No job IDs appear: Your backend may be very fast, or your layer ran locally (e.g., force_local=True).
“Lowered max_samples” warning from Perceval: This means nsample exceeded max_shots_per_call. Merlin clamps the submitted sample count, but if you see this with an older version, set max_shots_per_call >= your nsample.
Timeouts in CI: Backends vary. Make tests resilient to fast or slow responses by polling future.done() before asserting on timeout exceptions.

API Reference (Summary)

Constructor

MerlinProcessor(remote_processor=None, session=None, microbatch_size=32, timeout=3600.0, max_shots_per_call=None, chunk_concurrency=1, token=None, *, processor=None) remote_processor is deprecated; pass remote processors through processor=.

Execution

forward(module, input, *, nsample=None, timeout=None) -> torch.Tensor
forward_async(module, input, *, nsample=None, timeout=None) -> Future
- future.job_ids: list[str]
- future.status() -> dict
- future.cancel_remote() -> None

Lifecycle

cancel_all() -> None
Context manager (with MerlinProcessor(...) as proc:)

Estimation

estimate_required_shots_per_input(layer, input, desired_samples_per_input) -> list[int]

History

get_job_history() -> list[RemoteJob]
clear_job_history() -> None

Version Notes

session parameter added for ISession-based backends (Scaleway). Exactly one of processor, remote_processor, or session must be provided. remote_processor is deprecated and remains supported for compatibility. A given session then uses its remote processor from the session.build_remote_processor() method to define the available commands. Both remote paths support chunking and chunk_concurrency — each chunk gets an independent RemoteProcessor via session.build_remote_processor().

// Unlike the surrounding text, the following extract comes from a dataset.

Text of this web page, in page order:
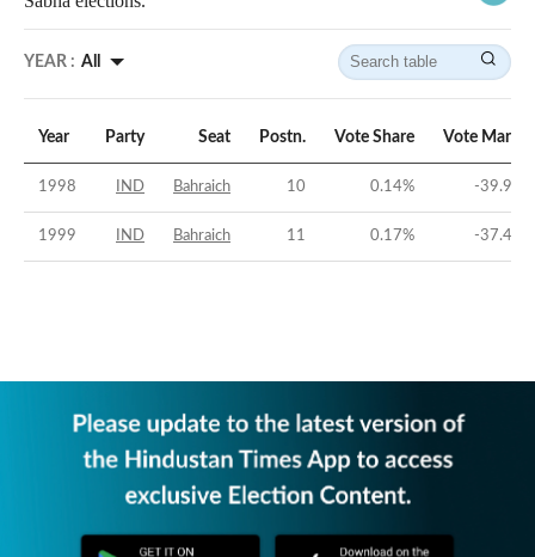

To see the available commands and backend name, call the backend_capabilities attribute of the MerlinProcessor.
If the probs command is available and nsample is None or 0, the processor will run a probabilities simulations. Otherwise, sampling simulations or quantum executions will be done.
MeasurementStrategy.probs(computation_space=...) replaces the older no_bunching flag and bare computation_space parameter on QuantumLayer. Both ComputationSpace.FOCK (bunched) and ComputationSpace.UNBUNCHED are fully supported for cloud execution.
Default chunk_concurrency is 1 (serial intra-leaf).
Failed chunks are retried up to 3 times with exponential backoff. Cancellation and timeout errors propagate immediately.
max_shots_per_call sets the maximum number of samples sent in a
single call. When nsample > max_shots_per_call, the call is limited to max_shots_per_call samples, which prevents Perceval from silently clamping the requested sample count. The default max_shots_per_call is 100 000.